Le ministère a écouté les jeunes engagés pour le climat, il a déjà sa réponse, « Développement durable »*. Veut-on nous faire croire que la croissance économique va résoudre les problèmes écologiques alors qu’elle en est la cause ?
– Le ministre de l’éducation nationale, Jean-Michel Blanquer : « On veut se donner les moyens d’un engrenage de l’ensemble de la société française sur le développement durable à partir de l’école. »
– Le secrétaire d’État de Blanquer, Gabriel Attal : « Le SNU (service national universel) contribuera à répondre aux attentes de la jeunesse, car des modules liés au développement durable y seront intégrés. »
– Ange Ansour, initiatrice du collectif Les Enseignants pour la planète : « L’école doit être encore plus ambitieuse : elle doit apprendre les fondements scientifiques du développement durable. »

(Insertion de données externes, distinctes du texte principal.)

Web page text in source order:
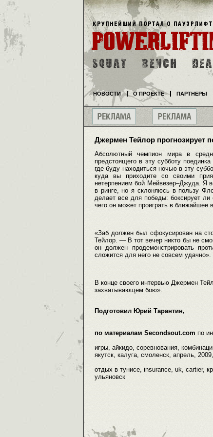
Джермен Тейлор прогнозирует
Абсолютный чемпион мира в
предстоящего в эту субботу
где буду находиться ночью в эту
куда вы приходите со своими
нетерпением бой Мейвезер–Джуда. Я
в ринге, но я склоняюсь в пользу
делает все для победы: боксирует
чего он может проиграть в ближайшее
«Заб должен был сфокусирован на
Тейлор. — В тот вечер никто бы не
он должен продемонстрировать
сложится для него не совсем удачно».
В конце своего интервью Джермен
захватывающем бою».
Подготовил Юрий Тарантин,
по материалам Secondsout.com по
игры, айкидо, соревнования,
якутск, калуга, смоленск, апрель,
отдых в тунисе, insurance, uk, cartier,
ульяновск
НОВОСТИ О ПРОЕКТЕ ПАРТНЕРЫ
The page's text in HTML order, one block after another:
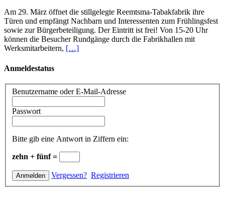
Am 29. März öffnet die stillgelegte Reemtsma-Tabakfabrik ihre
Türen und empfängt Nachbarn und Interessenten zum Frühlingsfest
sowie zur Bürgerbeteiligung. Der Eintritt ist frei! Von 15-20 Uhr
können die Besucher Rundgänge durch die Fabrikhallen mit
Werksmitarbeitern, […]
Anmeldestatus
Benutzername oder E-Mail-Adresse
Passwort
Bitte gib eine Antwort in Ziffern ein:
zehn + fünf =
Vergessen? Registrieren

– L’article du MONDE : la plupart des propositions formulées par les lycéens existent déjà dans les 4 500 établissements labellisés « en démarche de développement durable » que M. Blanquer assure vouloir généraliser aux 75 000 écoles, collèges et lycées de France.
« Développement durable », c’est ce qu’on appelle un élément de langage », les politiques répètent ce qu’on leur dit de répéter et vont noyer le réchauffement climatique dans l’oxymore. Or on sait depuis longtemps que le terme « développement durable » n’est plus employé par les gens sérieux. Précisons. Dès 1980, l’UICN (Union internationale pour la conservation de la nature) proposait comme définition du développement durable « un développement qui tient compte de l’environnement, de l’économie et du social ». Le rapport Brundtland de 1987, document préalable au sommet de la Terre de Rio (1992) énonçait que « le développement durable est un développement qui permet de répondre aux besoins du présent sans compromettre la capacité des générations futures de répondre aux leurs ». Mais ces définitions pêchent grandement car elles s’appuient sur un concept de développement qui lui-même n’est pas défini, si ce n’est implicitement par le concept de croissance économique ! De toute façon on sait déjà de source sûre que les générations à venir n’auront plus plus de ressources fossiles à disposition tout en souffrant du réchauffement climatique, de la surpopulation, du stress hydrique, etc. L’avenir de nos jeunes est irrémédiablement compromis par le niveau actuel de surconsommation. C’est pourquoi le vieux terme DD a été occulté par d’autres termes aussi pervers. Le mot fourre-tout « transition écologique » a remplacé au niveau officiel l’imbécillité de l’expression « croissance verte », qui se substituait à l’oxymore « développement durable ». Le propre de l’oxymore est de rapprocher deux réalités contradictoires.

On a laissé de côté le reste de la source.